A CBS13 request of records under the California Public Records Act uncovered at the time of Robert Oliveira’s death, a state investigator with the Cemetery and Funeral Bureau was already zeroing in on Stephen Cooley and what was happening inside Boggs Tract Church.
Citations we examined used the words, “unlicensed activity”, “fraudulently”, “mislead”, “gross negligence”, “reckless”, “careless”, and “incompetence”.
An investigator found multiple decedents in an unsecured and unrefrigerated room. In one case, records show remains were in a condition that prevented a family from having a viewing service.
State records also show the discovery of cremated remains in paper bags and urns stacked up on top of each other in an offsite U-Haul storage facility.

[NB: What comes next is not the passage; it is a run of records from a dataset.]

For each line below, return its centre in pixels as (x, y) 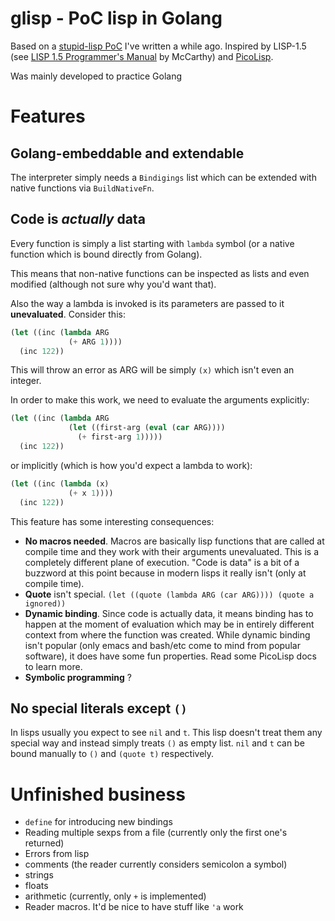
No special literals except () (99, 708)
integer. (26, 381)
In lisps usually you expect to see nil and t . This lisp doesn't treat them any (166, 733)
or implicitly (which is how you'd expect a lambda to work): (131, 465)
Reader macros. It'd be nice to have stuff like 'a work (134, 907)
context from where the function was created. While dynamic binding (167, 634)
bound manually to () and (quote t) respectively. (112, 754)
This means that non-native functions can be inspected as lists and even (160, 273)
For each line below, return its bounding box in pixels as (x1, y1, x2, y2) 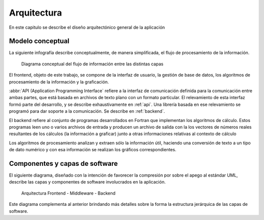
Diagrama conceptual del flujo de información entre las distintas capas (21, 61, 164, 67)
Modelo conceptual (9, 37, 69, 45)
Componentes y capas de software (9, 159, 118, 168)
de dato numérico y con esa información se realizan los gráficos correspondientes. (9, 147, 176, 153)
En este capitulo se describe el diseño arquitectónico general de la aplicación (9, 24, 165, 30)
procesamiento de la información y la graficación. (9, 79, 109, 85)
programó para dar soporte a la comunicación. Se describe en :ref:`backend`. (9, 108, 165, 114)
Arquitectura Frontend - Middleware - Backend (21, 190, 116, 196)
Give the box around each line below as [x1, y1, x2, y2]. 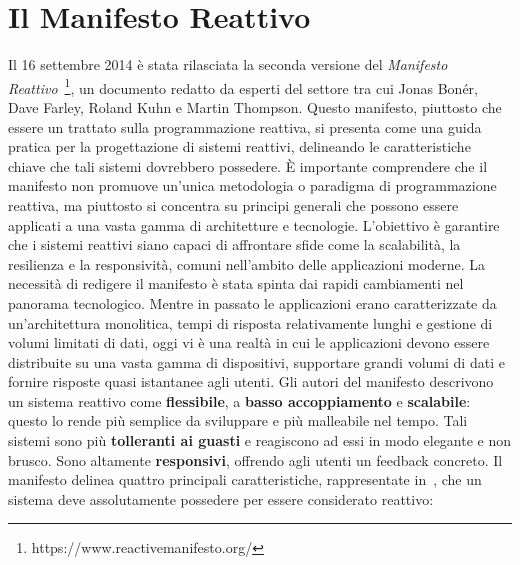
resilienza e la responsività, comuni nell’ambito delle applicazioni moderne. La [8, 253, 485, 274]
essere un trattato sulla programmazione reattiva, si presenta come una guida [8, 116, 482, 137]
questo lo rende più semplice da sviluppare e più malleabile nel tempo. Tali [8, 410, 468, 431]
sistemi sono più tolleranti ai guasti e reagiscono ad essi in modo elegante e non [8, 430, 512, 451]
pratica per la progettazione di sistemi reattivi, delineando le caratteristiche [8, 136, 471, 157]
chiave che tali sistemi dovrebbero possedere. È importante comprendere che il [8, 155, 488, 176]
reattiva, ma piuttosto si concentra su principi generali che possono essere [8, 194, 459, 215]
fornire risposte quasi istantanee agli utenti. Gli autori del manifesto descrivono [8, 371, 494, 392]
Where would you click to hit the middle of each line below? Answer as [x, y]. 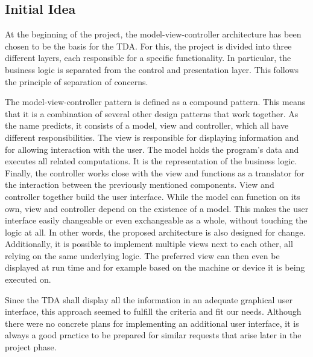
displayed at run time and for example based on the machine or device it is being [155, 267]
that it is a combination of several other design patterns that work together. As [152, 113]
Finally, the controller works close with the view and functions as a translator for [155, 172]
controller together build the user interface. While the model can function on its [153, 196]
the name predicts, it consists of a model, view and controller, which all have [147, 125]
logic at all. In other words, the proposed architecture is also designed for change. [155, 232]
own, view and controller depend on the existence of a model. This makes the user [157, 208]
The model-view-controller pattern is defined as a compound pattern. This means [155, 102]
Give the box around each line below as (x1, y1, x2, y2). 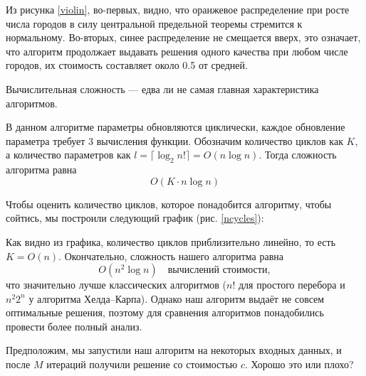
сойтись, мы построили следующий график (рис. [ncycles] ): (6, 210, 264, 225)
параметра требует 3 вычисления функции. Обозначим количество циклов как (6, 133, 343, 148)
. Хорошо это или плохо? (245, 357, 354, 372)
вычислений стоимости (167, 265, 268, 276)
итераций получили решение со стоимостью (46, 357, 238, 372)
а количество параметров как (6, 147, 131, 162)
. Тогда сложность (258, 147, 337, 162)
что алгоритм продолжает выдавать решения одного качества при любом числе (6, 43, 348, 58)
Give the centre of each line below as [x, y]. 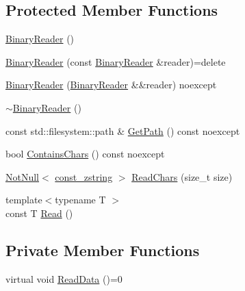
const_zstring [84, 176]
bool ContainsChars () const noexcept [85, 154]
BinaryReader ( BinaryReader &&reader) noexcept [111, 85]
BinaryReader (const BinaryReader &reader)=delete [116, 61]
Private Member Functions [103, 250]
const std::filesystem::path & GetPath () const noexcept [123, 130]
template [24, 200]
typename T [80, 200]
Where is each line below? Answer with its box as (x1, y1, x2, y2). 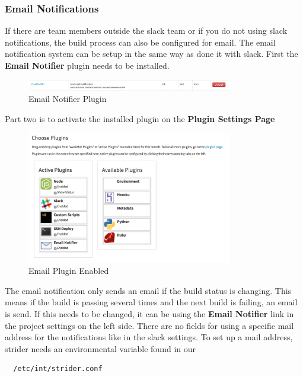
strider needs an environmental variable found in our (5, 342, 196, 354)
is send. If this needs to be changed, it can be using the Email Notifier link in (5, 307, 294, 320)
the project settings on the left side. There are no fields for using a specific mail (5, 319, 294, 331)
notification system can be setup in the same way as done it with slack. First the (5, 47, 298, 60)
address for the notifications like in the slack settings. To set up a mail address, (5, 331, 293, 343)
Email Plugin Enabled (28, 264, 109, 277)
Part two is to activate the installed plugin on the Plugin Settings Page (5, 112, 275, 124)
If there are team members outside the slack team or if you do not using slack (5, 24, 288, 37)

None of these violations was readily available for the public to see on the Cemetery and Funeral Bureau’s website. The bureau operates under the Department of Consumer Affairs which refused to make anyone from the bureau available for our investigation.
They did provide us a spokesperson who admitted the bureau had work to do with posting citations online. However, she had limited answers to questions tied to this case.

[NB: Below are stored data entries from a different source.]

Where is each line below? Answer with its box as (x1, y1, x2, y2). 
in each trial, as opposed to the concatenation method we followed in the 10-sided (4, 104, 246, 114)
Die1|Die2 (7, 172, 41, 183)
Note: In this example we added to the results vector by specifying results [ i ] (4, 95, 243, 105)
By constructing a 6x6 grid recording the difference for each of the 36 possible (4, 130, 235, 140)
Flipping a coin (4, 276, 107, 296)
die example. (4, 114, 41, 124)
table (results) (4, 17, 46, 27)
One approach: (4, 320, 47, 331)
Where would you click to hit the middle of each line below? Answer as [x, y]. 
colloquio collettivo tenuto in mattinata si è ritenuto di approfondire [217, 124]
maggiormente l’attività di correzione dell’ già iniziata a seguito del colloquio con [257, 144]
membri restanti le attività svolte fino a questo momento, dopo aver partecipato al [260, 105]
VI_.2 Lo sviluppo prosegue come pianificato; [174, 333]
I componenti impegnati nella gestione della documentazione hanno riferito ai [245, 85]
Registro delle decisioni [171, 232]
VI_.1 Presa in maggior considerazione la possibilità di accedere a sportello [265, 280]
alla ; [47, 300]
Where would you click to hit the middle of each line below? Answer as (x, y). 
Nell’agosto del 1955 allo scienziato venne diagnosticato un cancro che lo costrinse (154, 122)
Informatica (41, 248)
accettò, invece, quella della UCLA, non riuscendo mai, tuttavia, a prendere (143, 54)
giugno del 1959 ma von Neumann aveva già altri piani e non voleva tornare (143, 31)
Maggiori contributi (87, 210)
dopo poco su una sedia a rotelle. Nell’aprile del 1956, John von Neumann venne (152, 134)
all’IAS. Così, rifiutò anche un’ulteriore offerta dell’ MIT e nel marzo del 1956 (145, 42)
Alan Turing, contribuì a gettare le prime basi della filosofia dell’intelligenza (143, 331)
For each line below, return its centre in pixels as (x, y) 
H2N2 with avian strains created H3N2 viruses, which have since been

CBS13’s Kurtis Ming asked how many loved ones were affected, to which Department of Consumer Affairs Spokesperson Veronica Harms responded, “That, unfortunately, is something I don’t have and something part of our continued investigation.”
CBS13 did press for more specifics considering the sensitive nature of these cases.
“It doesn’t matter if it’s one body if it’s 10 bodies. It’s still in violation of our laws and regulations,” Harms responded.
We did ask if the families knew what happened to their loved ones.
“That would be a question you’d have to ask the funeral director,” Harms said.
Kurtis replied, “So you leave it up to the funeral director to say. ‘Hey, we didn’t handle your loved one appropriately.”
“We can say that if you’re watching this segment, thankfully, you can call the director and ask them, ‘What happened to our loved ones?'” Harms responded.
We called the same exact phone number the family called when making arrangements and reached Pastor Stephen Cooley. We asked him that same question about what families knew.
“I don’t think they know the details of what happened,” he said. “I am human and subject to error.”
Cooley, who remains a licensed funeral director, claims a family dispute forced the Jesse Cooley funeral home on California Street to close last year. Cooley says he’s caring for a sick wife and admits he kept the phone number active and tried to operate off a license for his funeral home in Vallejo. The state says he can’t do that.
Cooley admits to funneling dozens of arrangements over to the church where he’s a pastor. He claims it was the original Stockton location for the family’s mortuary.
“There is an area in the back of the building, where the refrigerator was for 25 years,” Cooley said. “If I didn’t have this church, which initially and originally was the mortuary, I would have nowhere to go.”
Cooley admits the church is not currently a licensed location to handle arrangements and didn’t have enough refrigeration for the remains handled there.
We asked him about the cremated remains found off-site. He admits storing the cremated remains of 10-15 people at a storage facility because the families didn’t claim them. He says all have now been claimed.
As of early May, the state has cited Cooley 14 times since July. Out of a possible maximum fine of $70,000, the state fined him $8,200 which he has paid. Cooley says he is not currently handling any services, but he hopes to get a license to operate as a funeral home inside Boggs Tract Church.
“I extend my sincere apologies on behalf of Cooley mortuary and if it’s going to be deemed me being unprofessional, then I’ll accept that,” he said. “I pray they would consider my situation.”
After we got involved, he called Carla and apologized. She’s still upset her dad didn’t get the funeral he wanted.
“He was very adamant about what he wanted after he passed away,” she said.
Within days of his service, she did receive her dad’s remains. He’s now at rest at the cemetery.